# [ENTRIES SUPPLIED]

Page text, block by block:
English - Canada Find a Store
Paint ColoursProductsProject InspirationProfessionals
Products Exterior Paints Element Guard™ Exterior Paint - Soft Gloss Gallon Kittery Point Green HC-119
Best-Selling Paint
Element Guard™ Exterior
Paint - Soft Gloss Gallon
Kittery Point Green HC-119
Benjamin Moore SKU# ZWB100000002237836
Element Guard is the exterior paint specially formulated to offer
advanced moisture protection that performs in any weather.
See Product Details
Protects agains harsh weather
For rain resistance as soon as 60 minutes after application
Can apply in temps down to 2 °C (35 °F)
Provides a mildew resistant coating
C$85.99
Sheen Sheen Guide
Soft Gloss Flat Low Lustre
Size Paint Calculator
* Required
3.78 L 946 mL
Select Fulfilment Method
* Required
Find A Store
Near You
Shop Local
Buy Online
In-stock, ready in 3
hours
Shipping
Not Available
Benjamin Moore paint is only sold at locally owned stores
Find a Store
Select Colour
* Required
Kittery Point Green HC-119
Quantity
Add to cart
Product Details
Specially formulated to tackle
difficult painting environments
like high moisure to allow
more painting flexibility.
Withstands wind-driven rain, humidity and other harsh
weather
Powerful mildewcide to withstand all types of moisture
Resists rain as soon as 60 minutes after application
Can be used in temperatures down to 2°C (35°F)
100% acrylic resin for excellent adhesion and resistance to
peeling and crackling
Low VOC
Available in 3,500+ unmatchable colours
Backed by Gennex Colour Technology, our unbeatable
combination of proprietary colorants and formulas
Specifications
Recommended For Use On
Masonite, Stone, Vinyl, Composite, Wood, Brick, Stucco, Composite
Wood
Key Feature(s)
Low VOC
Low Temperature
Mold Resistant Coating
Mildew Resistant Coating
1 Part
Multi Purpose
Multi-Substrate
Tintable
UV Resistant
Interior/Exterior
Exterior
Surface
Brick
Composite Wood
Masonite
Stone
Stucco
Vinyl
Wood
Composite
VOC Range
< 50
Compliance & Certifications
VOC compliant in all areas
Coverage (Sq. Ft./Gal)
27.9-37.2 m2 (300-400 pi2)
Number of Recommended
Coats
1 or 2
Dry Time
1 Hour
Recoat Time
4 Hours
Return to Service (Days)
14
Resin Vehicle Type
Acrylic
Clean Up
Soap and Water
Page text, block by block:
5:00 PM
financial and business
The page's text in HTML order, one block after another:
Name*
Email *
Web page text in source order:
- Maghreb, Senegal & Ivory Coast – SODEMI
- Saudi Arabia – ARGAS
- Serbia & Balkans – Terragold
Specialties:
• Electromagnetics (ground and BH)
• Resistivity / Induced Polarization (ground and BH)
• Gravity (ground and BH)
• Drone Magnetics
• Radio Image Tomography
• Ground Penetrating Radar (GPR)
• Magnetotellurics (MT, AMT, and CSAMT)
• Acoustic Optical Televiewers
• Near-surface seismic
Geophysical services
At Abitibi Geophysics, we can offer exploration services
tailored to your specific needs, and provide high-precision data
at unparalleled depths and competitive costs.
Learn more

# [ASSIGNED TASK]
All of the material above needs to be transcribed verbatim.

# [TASK RESPONSE]
Page text, block by block:
English - Canada Find a Store
Paint ColoursProductsProject InspirationProfessionals
Products Exterior Paints Element Guard™ Exterior Paint - Soft Gloss Gallon Kittery Point Green HC-119
Best-Selling Paint
Element Guard™ Exterior
Paint - Soft Gloss Gallon
Kittery Point Green HC-119
Benjamin Moore SKU# ZWB100000002237836
Element Guard is the exterior paint specially formulated to offer
advanced moisture protection that performs in any weather.
See Product Details
Protects agains harsh weather
For rain resistance as soon as 60 minutes after application
Can apply in temps down to 2 °C (35 °F)
Provides a mildew resistant coating
C$85.99
Sheen Sheen Guide
Soft Gloss Flat Low Lustre
Size Paint Calculator
* Required
3.78 L 946 mL
Select Fulfilment Method
* Required
Find A Store
Near You
Shop Local
Buy Online
In-stock, ready in 3
hours
Shipping
Not Available
Benjamin Moore paint is only sold at locally owned stores
Find a Store
Select Colour
* Required
Kittery Point Green HC-119
Quantity
Add to cart
Product Details
Specially formulated to tackle
difficult painting environments
like high moisure to allow
more painting flexibility.
Withstands wind-driven rain, humidity and other harsh
weather
Powerful mildewcide to withstand all types of moisture
Resists rain as soon as 60 minutes after application
Can be used in temperatures down to 2°C (35°F)
100% acrylic resin for excellent adhesion and resistance to
peeling and crackling
Low VOC
Available in 3,500+ unmatchable colours
Backed by Gennex Colour Technology, our unbeatable
combination of proprietary colorants and formulas
Specifications
Recommended For Use On
Masonite, Stone, Vinyl, Composite, Wood, Brick, Stucco, Composite
Wood
Key Feature(s)
Low VOC
Low Temperature
Mold Resistant Coating
Mildew Resistant Coating
1 Part
Multi Purpose
Multi-Substrate
Tintable
UV Resistant
Interior/Exterior
Exterior
Surface
Brick
Composite Wood
Masonite
Stone
Stucco
Vinyl
Wood
Composite
VOC Range
< 50
Compliance & Certifications
VOC compliant in all areas
Coverage (Sq. Ft./Gal)
27.9-37.2 m2 (300-400 pi2)
Number of Recommended
Coats
1 or 2
Dry Time
1 Hour
Recoat Time
4 Hours
Return to Service (Days)
14
Resin Vehicle Type
Acrylic
Clean Up
Soap and Water
Page text, block by block:
5:00 PM
financial and business
The page's text in HTML order, one block after another:
Name*
Email *
Web page text in source order:
- Maghreb, Senegal & Ivory Coast – SODEMI
- Saudi Arabia – ARGAS
- Serbia & Balkans – Terragold
Specialties:
• Electromagnetics (ground and BH)
• Resistivity / Induced Polarization (ground and BH)
• Gravity (ground and BH)
• Drone Magnetics
• Radio Image Tomography
• Ground Penetrating Radar (GPR)
• Magnetotellurics (MT, AMT, and CSAMT)
• Acoustic Optical Televiewers
• Near-surface seismic
Geophysical services
At Abitibi Geophysics, we can offer exploration services
tailored to your specific needs, and provide high-precision data
at unparalleled depths and competitive costs.
Learn more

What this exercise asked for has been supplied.